Eine bessere Werbung könnte es für Musks Raumfahrtunternehmen gar nicht geben: Was noch Fiktion ist, verspricht der CEO, wird er bald realisieren. Musk ist, auch wenn diese Berufsbezeichnung im BWL-Studium wohl eher selten vorkommt, in erster Linie ein Geschichtenerzähler. Und kein schlechter, denn schwerreiche Aktionäre lieben seine Storys, ja, sie glauben daran, dass sie eines Tages wahr werden – mag Musk mit SpaceX und Tesla auch gerade noch so empfindliche Niederlagen erleben. Noch immer verfügt Musk über zwei Narrative, die die Geldbeutel der Aktionäre öffnen: Dem ersten zufolge wer- den bald alle mit Musks luxuriösen Elektroautos fahren, dies ist aber im Prinzip nur ein Zwischenschritt, quasi für Halbtagsvisionäre.

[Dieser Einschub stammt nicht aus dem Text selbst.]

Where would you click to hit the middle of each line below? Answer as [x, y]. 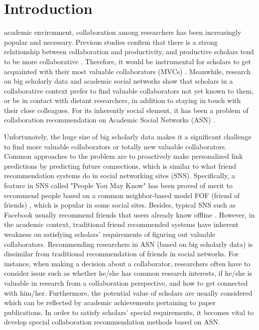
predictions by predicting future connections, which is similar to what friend [120, 165]
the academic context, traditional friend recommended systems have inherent [121, 224]
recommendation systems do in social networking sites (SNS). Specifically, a [120, 175]
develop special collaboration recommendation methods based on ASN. [112, 322]
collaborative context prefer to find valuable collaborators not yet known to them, [129, 90]
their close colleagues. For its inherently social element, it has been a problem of [126, 110]
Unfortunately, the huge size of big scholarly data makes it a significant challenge [128, 137]
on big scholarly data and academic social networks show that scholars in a [119, 81]
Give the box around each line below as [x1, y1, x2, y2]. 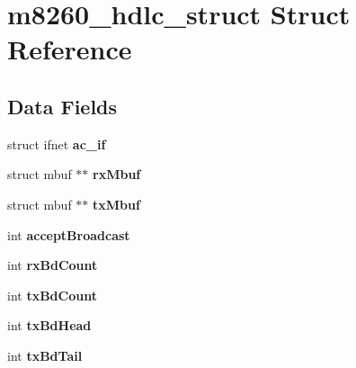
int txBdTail [7, 346, 83, 364]
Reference [7, 31, 132, 67]
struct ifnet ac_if [7, 134, 106, 153]
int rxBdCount [7, 256, 98, 274]
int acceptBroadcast [7, 225, 130, 244]
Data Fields [7, 92, 118, 120]
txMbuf [93, 194, 140, 213]
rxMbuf [93, 165, 141, 184]
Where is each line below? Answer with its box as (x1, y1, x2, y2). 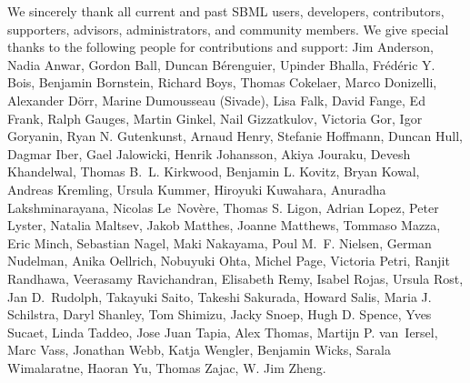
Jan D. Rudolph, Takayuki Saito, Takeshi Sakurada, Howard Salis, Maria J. (7, 287, 432, 306)
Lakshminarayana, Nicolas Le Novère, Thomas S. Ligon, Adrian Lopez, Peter (7, 197, 439, 217)
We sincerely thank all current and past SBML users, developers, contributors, (7, 2, 445, 20)
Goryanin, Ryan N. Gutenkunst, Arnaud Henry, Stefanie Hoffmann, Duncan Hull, (7, 126, 463, 146)
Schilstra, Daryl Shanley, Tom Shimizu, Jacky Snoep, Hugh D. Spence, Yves (7, 305, 432, 324)
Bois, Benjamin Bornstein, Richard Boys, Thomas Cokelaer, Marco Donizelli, (7, 73, 437, 92)
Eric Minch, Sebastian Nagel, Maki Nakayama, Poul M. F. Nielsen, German (7, 233, 432, 252)
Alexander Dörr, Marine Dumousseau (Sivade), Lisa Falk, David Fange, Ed (7, 90, 425, 109)
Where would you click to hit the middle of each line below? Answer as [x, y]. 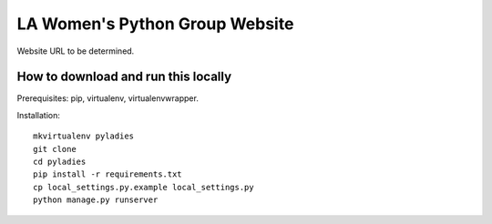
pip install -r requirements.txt [108, 174]
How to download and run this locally [124, 77]
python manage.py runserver [96, 200]
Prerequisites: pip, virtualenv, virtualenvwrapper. [108, 98]
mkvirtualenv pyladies [84, 136]
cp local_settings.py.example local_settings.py [143, 187]
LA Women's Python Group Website [155, 24]
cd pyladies [60, 162]
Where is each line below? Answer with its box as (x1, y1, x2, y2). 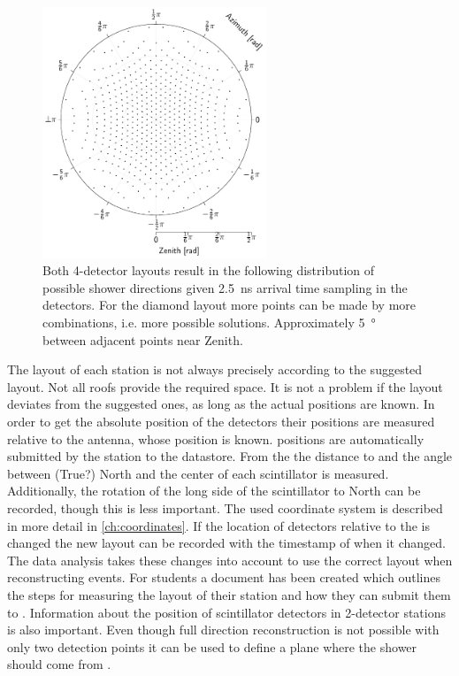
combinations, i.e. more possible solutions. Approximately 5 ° (42, 313, 376, 332)
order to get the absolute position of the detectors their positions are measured (7, 412, 435, 431)
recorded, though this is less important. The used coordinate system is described (7, 499, 443, 518)
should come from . (7, 655, 111, 673)
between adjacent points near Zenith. (42, 330, 243, 349)
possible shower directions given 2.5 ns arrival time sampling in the (42, 278, 408, 296)
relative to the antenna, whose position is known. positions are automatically (7, 429, 425, 448)
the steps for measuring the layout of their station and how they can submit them (7, 585, 451, 603)

Das zweite Narrativ verspricht eine Zukunft im All: Musk will den Mars besiedeln und dort eine bessere Zukunft errichten – wohl auch für den Fall, dass die Umstellung auf E-Autos doch nicht so rasch kommt und die Erde von Diesel-Fahrern, die bekanntlich die alleinige Schuld am Klimawandel tragen, unwiederbringlich zerstört wird.
Auch ein Film wie »Der Marsianer« betreibt unfreiwillig Werbung für Musk, wird darin doch mit wissenschaftlicher Akribie gezeigt, wie Matt Damon den als unwirtlich geltenden Boden auf dem roten Planeten nutzbar macht. Damit Zukunftsnarrative überhaupt Gehör finden, müssen sie massenmedial verbreitet werden – über das Kino oder mit Hilfe von aufregenden Unternehmerstorys. Kaum eine Woche vergeht, in der nicht eine Zeitschrift mit Musks Konterfei aufmacht. Beckert, ohne auf Musk einzugehen, erklärt, dass die ersten Finanzblasen mit dem Aufkommen der ersten Zeitungen im 17. Jahrhundert entstanden sind: »Seither beeinflussen die Massenmedien die Finanzmärkte, indem sie spekulative Kursbewegungen verstärken.« Vor allem die Finanzialisierung des Kapitalismus, also die wachsende Macht der Finanzmärkte gegenüber der Realwirtschaft, verstärkte diese Entwicklung ungemein. Manchmal genügt auch nur ein Schlüsselwort, um Aktienkurse nach oben schnellen zu lassen. So änderten während des Bitcoin-Hypes manche Pennystocks ihren Namen in irgendetwas mit »Coin« oder »Blockchain«, um leichtgläubige Anleger anzulocken.
Solche Erfolge sind allerdings nur von kurzer Dauer; um langfristig Investitionen in die Zukunft tätigen zu können und dafür Geld von Anlegern zu erhalten, ist Vertrauen unabdingbar. Das könnte auch Musk bald merken. Seine Zukunftserzählungen werden immer skeptischer aufgenommen, darauf reagiert Musk zunehmend genervt, was ihn wiederum mit seinen Silicon-Valley-Kollegen verbindet. Skepsis, Kritik, Bedenken – all das stellen die Science-Fiction-CEOs grundsätzlich unter den Generalverdacht »Kulturpessimismus«. Und der ist, wie ein brennender Geldschein, tödlich für die kapitalistische Ordnung. Nur Zukunftsoptimismus verspricht neues Geld.
Jens Beckert: Imaginierte Zukunft. Fiktionale Erwartungen und die Dynamik des Kapitalismus. Suhrkamp, 567 Seiten, 42 Euro.